I believe fellow TAs are giving students answers and inflating their tutorial average, what should I do?

Is it possible that the other TAs, by having done the course before, have a better overview of the kind of questions asked in the exam (based on those of previous years), and therefore are better able to train students for those exams? That would explain the facts as well, without anybody consciously in the wrong (and it is always worth to explore such possibilities).

I can also understand that your professor is not actively doing anything about it as long as the difference is not too big. Some TAs are better than others, some groups are better than others, there is always noise and some differences between groups are to be expected. I was a TA for several math courses where we would grade weekly assignments of our own groups (that counted for 10% of the final grade, next to a 90% final exam). I would grade harsher than other TAs and my group's average of the homework would be lower than that of other groups. However, my group tended to do better at the final exam, I believe in part because they were pushed harder to make an effort. What I mean to say is that worse intermediate test results don't say everything.

Unless you have hard evidence that your fellow TAs are 'gaming the system' I would be hesitant to attach too much meaning to the present facts.

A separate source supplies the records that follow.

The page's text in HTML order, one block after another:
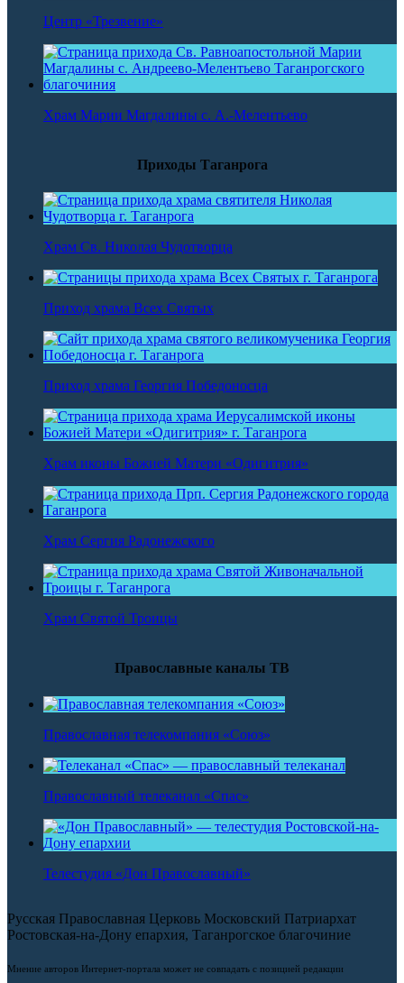
Центр «Трезвение»
Храм Марии Магдалины с. А.-Мелентьево
Приходы Таганрога
Храм Св. Николая Чудотворца
Приход храма Всех Святых
Приход храма Георгия Победоносца
Храм иконы Божией Матери «Одигитрия»
Храм Сергия Радонежского
Храм Святой Троицы
Православные каналы ТВ
Православная телекомпания «Союз»
Православный телеканал «Спас»
Телестудия «Дон Православный»
Русская Православная Церковь Московский Патриархат
Ростовская-на-Дону епархия, Таганрогское благочиние
Мнение авторов Интернет-портала может не совпадать с позицией редакции
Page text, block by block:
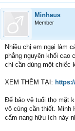
Minhaus
Member
Nhiều chị em ngại làm
phẳng nguyên khối cao
chỉ cần dùng một chiếc
XEM THÊM TẠI:
Để bảo vệ tuổi thọ mặt
vô cùng cần thiết. Minh
cẩm nang hữu ích này
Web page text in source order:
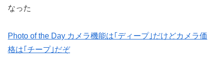
なった
Photo of the Day カメラ機能は｢ディープ｣だけどカメラ価
格は｢チープ｣だぞ
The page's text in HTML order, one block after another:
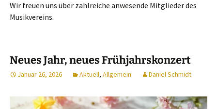
Wir freuen uns über zahlreiche anwesende Mitglieder des
Musikvereins.
Neues Jahr, neues Frühjahrskonzert
Januar 26, 2026 Aktuell, Allgemein Daniel Schmidt
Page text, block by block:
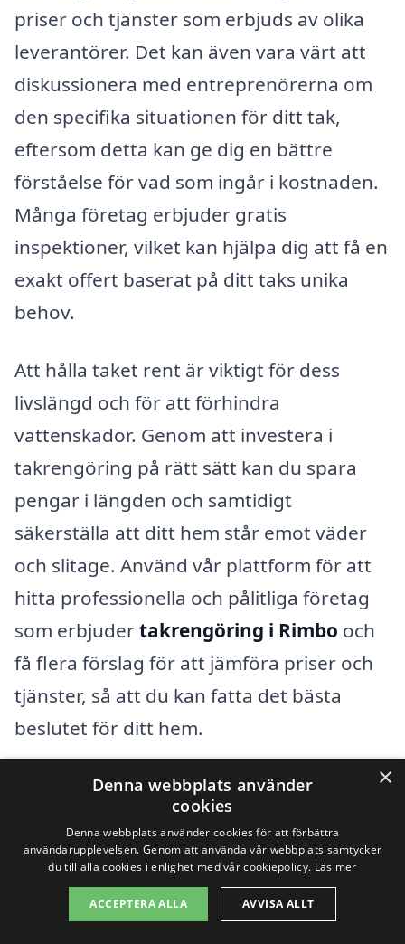
priser och tjänster som erbjuds av olika
leverantörer. Det kan även vara värt att
diskussionera med entreprenörerna om
den specifika situationen för ditt tak,
eftersom detta kan ge dig en bättre
förståelse för vad som ingår i kostnaden.
Många företag erbjuder gratis
inspektioner, vilket kan hjälpa dig att få en
exakt offert baserat på ditt taks unika
behov.
Att hålla taket rent är viktigt för dess
livslängd och för att förhindra
vattenskador. Genom att investera i
takrengöring på rätt sätt kan du spara
pengar i längden och samtidigt
säkerställa att ditt hem står emot väder
och slitage. Använd vår plattform för att
hitta professionella och pålitliga företag
som erbjudertakrengöring i Rimbo och
få flera förslag för att jämföra priser och
tjänster, så att du kan fatta det bästa
beslutet för ditt hem.
Få 3 erbjudanden, gratis och utan
förpliktelser
Sök efter en
×
Denna webbplats använder
cookies
Denna webbplats använder cookies för att förbättra
användarupplevelsen. Genom att använda vår webbplats samtycker
du till alla cookies i enlighet med vår cookiepolicy. Läs mer
ACCEPTERA ALLA AVVISA ALLT
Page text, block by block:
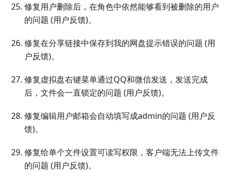
修复用户删除后，在角色中依然能够看到被删除的用户
的问题 (用户反馈)。
修复在分享链接中保存到我的网盘提示错误的问题 (用
户反馈)。
修复虚拟盘右键菜单通过QQ和微信发送，发送完成
后，文件会一直锁定的问题 (用户反馈)。
修复编辑用户邮箱会自动填写成admin的问题 (用户反
馈)。
修复给单个文件设置可读写权限，客户端无法上传文件
的问题 (用户反馈)。
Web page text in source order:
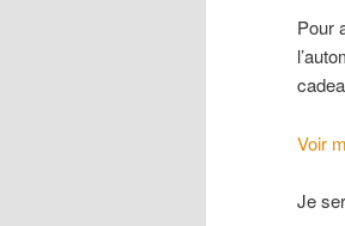
Pour
Voir
Je
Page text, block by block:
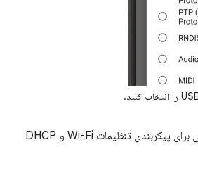
گزینه‌های شبکه، روش‌هایی برای پیکربندی تنظیمات Wi-Fi و DHCP
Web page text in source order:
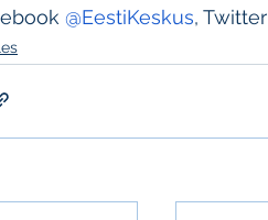
@EestiKeskus, Twitter
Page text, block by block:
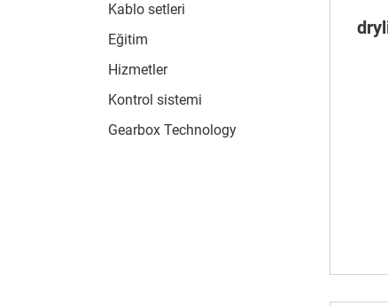
Kablo setleri
Eğitim
Hizmetler
Kontrol sistemi
Gearbox Technology
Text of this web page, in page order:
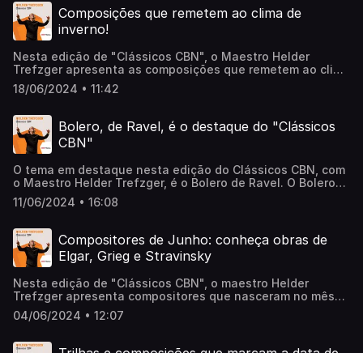
ressoar vozes soprano, mezzo-soprano e contralto. Os
homens, por sua vez, se destacam com vozes baixo,
barítono e tenor. Ouça a conversa completa!
Composições que remetem ao clima de
inverno!
Nesta edição de "Clássicos CBN", o Maestro Helder
Trefzger apresenta as composições que remetem ao clima
do inverno. As estações do ano inspiraram diversos
compositores a escreverem obras que as descrevessem
conheceremos as composições dos ingleses Ralph
Vaughan Williams e John Rutter, além das obras de
Claude Debussy, francês e mestre do impressionismo.
18/06/2024 • 11:42
Bolero, de Ravel, é o destaque do "Clássicos
CBN"
O tema em destaque nesta edição do Clássicos CBN, com
o Maestro Helder Trefzger, é o Bolero de Ravel. O Bolero
de Ravel se tornou um dos clássicos mais conhecidos de
todos os tempos. Qual o segredo dessa música cuja
completa!
11/06/2024 • 16:08
Compositores de Junho: conheça obras de
Elgar, Grieg e Stravinsky
Nesta edição de "Clássicos CBN", o maestro Helder
Trefzger apresenta compositores que nasceram no mês
de junho. Conheça a história de grandes nomes da música
clássica, como Edward Elgar (02/06), Edvard Grieg (15/06) e
Pompa e Circunstância, Suíte Peer Gynt e Pássaro de
04/06/2024 • 12:07
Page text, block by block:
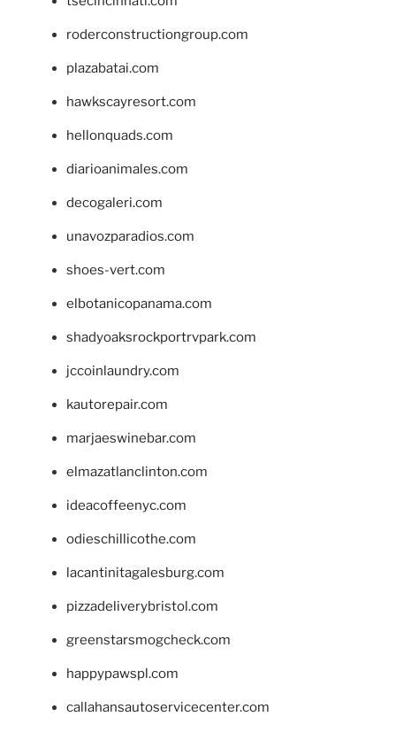
roderconstructiongroup.com
plazabatai.com
hawkscayresort.com
hellonquads.com
diarioanimales.com
decogaleri.com
unavozparadios.com
shoes-vert.com
elbotanicopanama.com
shadyoaksrockportrvpark.com
jccoinlaundry.com
kautorepair.com
marjaeswinebar.com
elmazatlanclinton.com
ideacoffeenyc.com
odieschillicothe.com
lacantinitagalesburg.com
pizzadeliverybristol.com
greenstarsmogcheck.com
happypawspl.com
callahansautoservicecenter.com
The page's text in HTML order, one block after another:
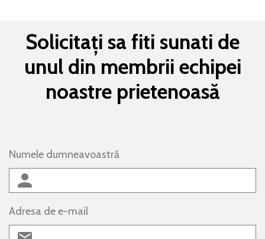
Solicitați sa fiti sunati de
unul din membrii echipei
noastre prietenoasă
Numele dumneavoastră
Adresa de e-mail
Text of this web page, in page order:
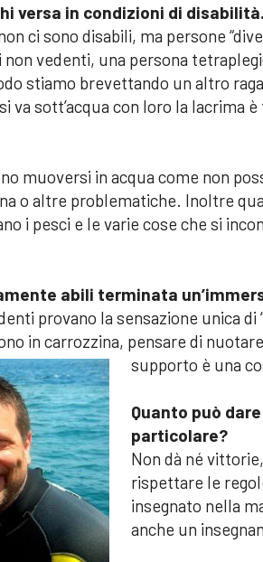
versa in condizioni di disabilità.
ci sono disabili, ma persone
vedenti, una persona
stiamo brevettando un altro
va sott’acqua con loro la lacrima
muoversi in acqua come non
o altre problematiche. Inoltre
i pesci e le varie cose che si
abili terminata
provano la sensazione unica di
in carrozzina, pensare di
supporto è una
Quanto può
particolare?
Non dà né
rispettare le
insegnato nella
anche un
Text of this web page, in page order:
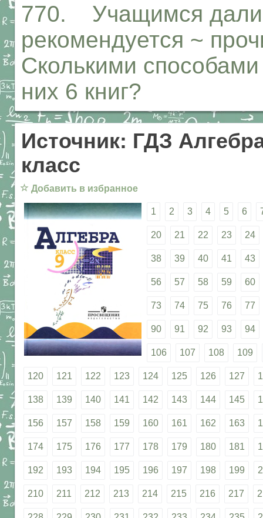
770. Учащимся дали
рекомендуется ~
Сколькими
них 6 книг?
Источник: ГДЗ
класс
☆ Добавить в избранное
1 2 3 4 5 6
20 21 22 23 24
38 39 40 41 43
56 57 58 59 60
73 74 75 76 77
90 91 92 93 94
106 107 108 109
120 121 122 123 124 125 126 127
138 139 140 141 142 143 144 145
156 157 158 159 160 161 162 163
174 175 176 177 178 179 180 181
192 193 194 195 196 197 198 199
210 211 212 213 214 215 216 217

If, besides this, their manners are unpleasant or the group atmosphere isn't right, the easiest solution would definitely be to avoid them by not TAing the same course next year.


Well, you could roll with the system and make sure the review does cover necessary material...

Also, can you change the course you TA for ? If not immediately, then for next time?


You say there are four professors teaching this class, have you tried reaching out to the other three?

At the end of the day - if the professor is aware of it and condoning it, then there's not much in the way of academic misconduct, but arguably a bad teaching methodology. If the tutors are acting against the policy set out by the professor and they don't care/aren't acting themselves, then there's little you can do about it I think. At the end of the day, you have done your due diligence and reported the matter to the professor.

If nothing happens and your tutorial groups suffer a significant grade disadvantage due to this, and the professor is still ignoring it, then perhaps a slightly underhanded way of handling it is casually mentioning this to your own tutorial groups. The students would undoubtedly be furious to hear that their poorer performance is due to other tutorial groups cheating!

A 'meta' remark. A lot of times issues like these are extremely difficult to prove and press forward, even if your fellow instructors are in the wrong. They often have implications outside the class, and often the party raising the issue (you) will simply be remembered as a 'troublemaker' (good luck trying to run a research project with graduate students/professors that you accused of academic dishonesty, let alone if they suffer disciplinary action). So there is the question of how much is this bothering you and how much you'd like to push it forward.